Weird inc.
We have big aspirations for Weird. At minimum, a 'social network of personal websites' can be catalyzed by simply mapping and linking existing web spaces together, playing the role of social glue. On a grander scale there's potential for a pro-social reformation of the web as we know it, putting people's websites at the center of our sociodigital interactions.
Something this ambitious can only be built by a team of builders who keep coming back day after day to lay another brick down. We believe the most realistic and sustainable way of realizing that outcome is with old-fashioned commerce:
- Make product
- Sell product
- Return to step 1
The trick is to do this in a non-extractive manner. We reckon the easiest way to keep us honest, both to ourselves and the customers of our products, is to be explicit about how we will make money.
Seth Godin's "The Modern Business Plan" provides a very useful, prose-focused template to outline our in-progress thoughts on community-aligned commerce.
It’s not clear to me why business plans are the way they are, but they’re often misused to obfuscate, bore and show an ability to comply with expectations.
If I want the real truth about a business and where it’s going, I’d rather see something else. I’d divide the modern business plan into five sections:
1. Truth
2. Assertions
3. Alternatives
4. People
5. Money
This is the v0.1 release of our Open Business Plan.
Truth
The truth section describes the world as it is. Footnote if you want to, but tell me about the market you are entering, the needs that already exist, the competitors in your space, technology standards, the way others have succeeded and failed in the past.
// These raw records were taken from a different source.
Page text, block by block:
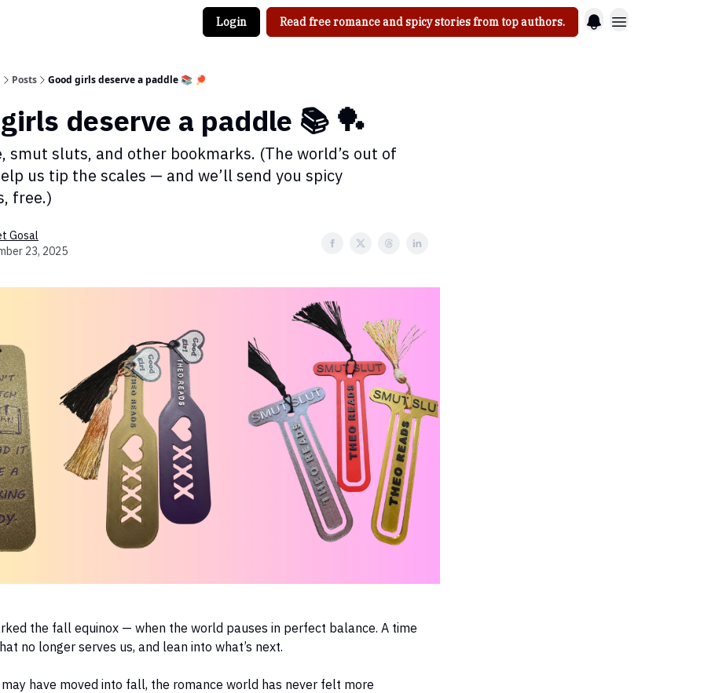
Login Read free romance and spicy stories from top authors.
Posts Good girls deserve a paddle 📚 🏓
deserve a paddle 📚 🏓
smut sluts, and other bookmarks. (The world’s out of
us tip the scales — and we’ll send you spicy
free.)
Gosal
23, 2025
the fall equinox — when the world pauses in perfect balance. A time
no longer serves us, and lean into what’s next.
have moved into fall, the romance world has never felt more
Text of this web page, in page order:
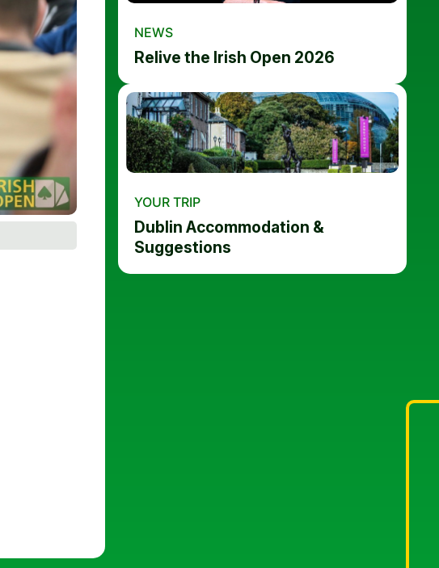
NEWS
Relive the Irish Open 2026
YOUR TRIP
Dublin Accommodation &
Suggestions
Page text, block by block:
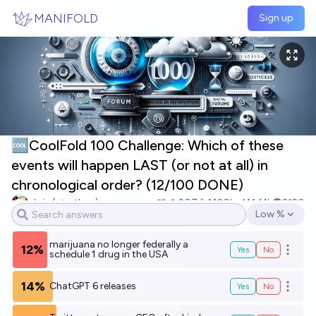
MANIFOLD Sign up
🆒CoolFold 100 Challenge: Which of these
events will happen LAST (or not at all) in
chronological order? (12/100 DONE)
chris (strutheo) 207 Ṁ20k Ṁ41k
2120
Open options
Low %
12% marijuana no longer federally a
schedule 1 drug in the USA
Yes No Open
14% ChatGPT 6 releases Yes No Open
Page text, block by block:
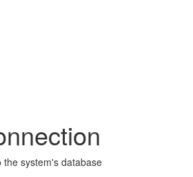
system's database
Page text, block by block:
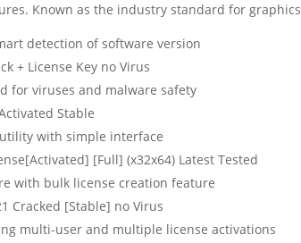
Known as the industry standard for
detection of software version
+ License Key no Virus
for viruses and malware safety
Stable
with simple interface
[Full] (x32x64) Latest Tested
with bulk license creation feature
Cracked [Stable] no Virus
multi-user and multiple license activations

The more specific the better. The more ground knowledge the better. The more visceral the stories, the better. The point of this section is to be sure that you’re clear about the way you see the world, and that you and I agree on your assumptions. This section isn’t partisan, it takes no positions, it just states how things are. Truth can take as long as you need to tell it. It can include spreadsheets, market share analysis and anything I need to know about how the world works.
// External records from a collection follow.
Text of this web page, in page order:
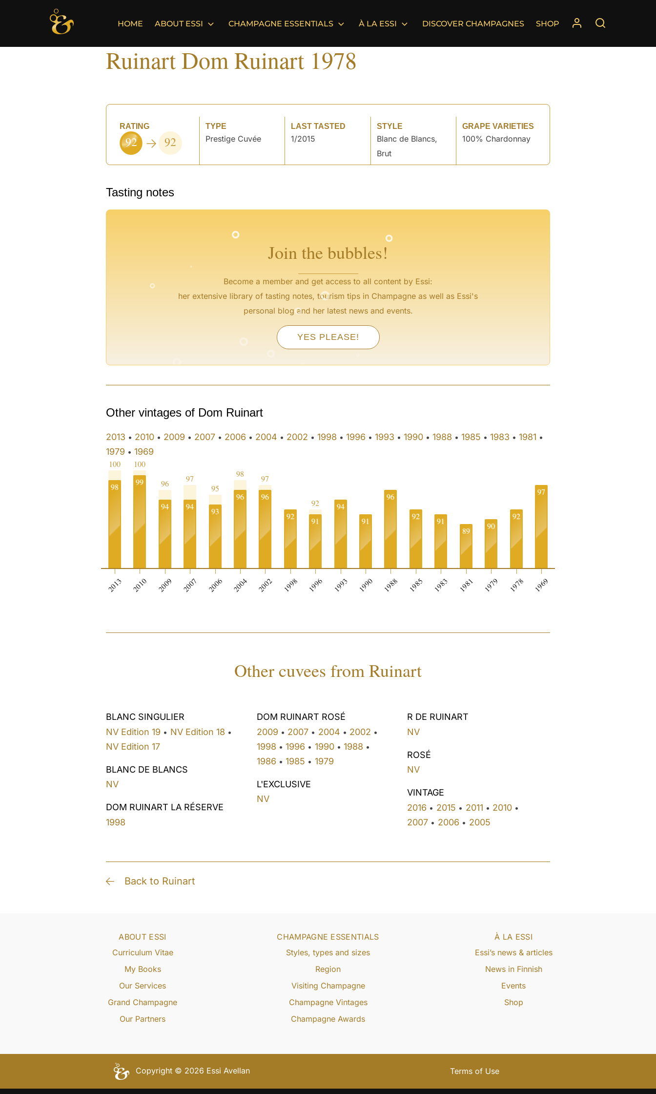
HOME ABOUT ESSI CHAMPAGNE ESSENTIALS À LA ESSI DISCOVER CHAMPAGNES SHOP
Ruinart Dom Ruinart 1978
RATING
92 92
TYPE
Prestige Cuvée
LAST TASTED
1/2015
STYLE
Blanc de Blancs,
Brut
GRAPE VARIETIES
100% Chardonnay
Tasting notes
Join the bubbles!
Become a member and get access to all content by Essi:
her extensive library of tasting notes, tourism tips in Champagne as well as Essi's
personal blog and her latest news and events.
YES PLEASE!
°
°
°
°
° °
°
°
°
Other vintages of Dom Ruinart
2013 • 2010 • 2009 • 2007 • 2006 • 2004 • 2002 • 1998 • 1996 • 1993 • 1990 • 1988 • 1985 • 1983 • 1981 •
1979 • 1969
100
98
2013
100
99
2010
96
94
2009
97
94
2007
95
93
2006
98
96
2004
97
96
2002
92
1998
92
91
1996
94
1993
91
1990
96
1988
92
1985
91
1983
89
1981
90
1979
92
1978
97
1969
Other cuvees from Ruinart
BLANC SINGULIER
NV Edition 19 • NV Edition 18 •
NV Edition 17
BLANC DE BLANCS
NV
DOM RUINART LA RÉSERVE
1998
DOM RUINART ROSÉ
2009 • 2007 • 2004 • 2002 •
1998 • 1996 • 1990• 1988 •
1986 • 1985 • 1979
L'EXCLUSIVE
NV
R DE RUINART
NV
ROSÉ
NV
VINTAGE
2016 • 2015 • 2011 • 2010 •
2007 • 2006 • 2005
Back to Ruinart
ABOUT ESSI
Curriculum Vitae
My Books
Our Services
Grand Champagne
Our Partners
CHAMPAGNE ESSENTIALS
Styles, types and sizes
Region
Visiting Champagne
Champagne Vintages
Champagne Awards
À LA ESSI
Essi’s news & articles
News in Finnish
Events
Shop
Copyright © 2026 Essi Avellan Terms of Use

Home ownership on the web, remarkably, is just as fraught with rent-seeking monopolists as our physical spaces. No one gets to own anything anymore. What started as the "free and open web" is now controlled by megaplatforms beholden to an economics of surveillance and manipulation.
But the Big Social autocracy messed up. They squeezed too hard for too long, and people are leaving en masse to provably less abusive platforms with credible exit.
Chief among these is Bluesky which is bringing into mainstream a nearly forgotten cornerstone of the Indie Web: Domain sovereignty, i.e. digital land reclamation.
In a reinvigorated social web where your domain-name is your universal address in the digital sphere, Weird is the virtual home to which that address is pointing; the house behind the door sign.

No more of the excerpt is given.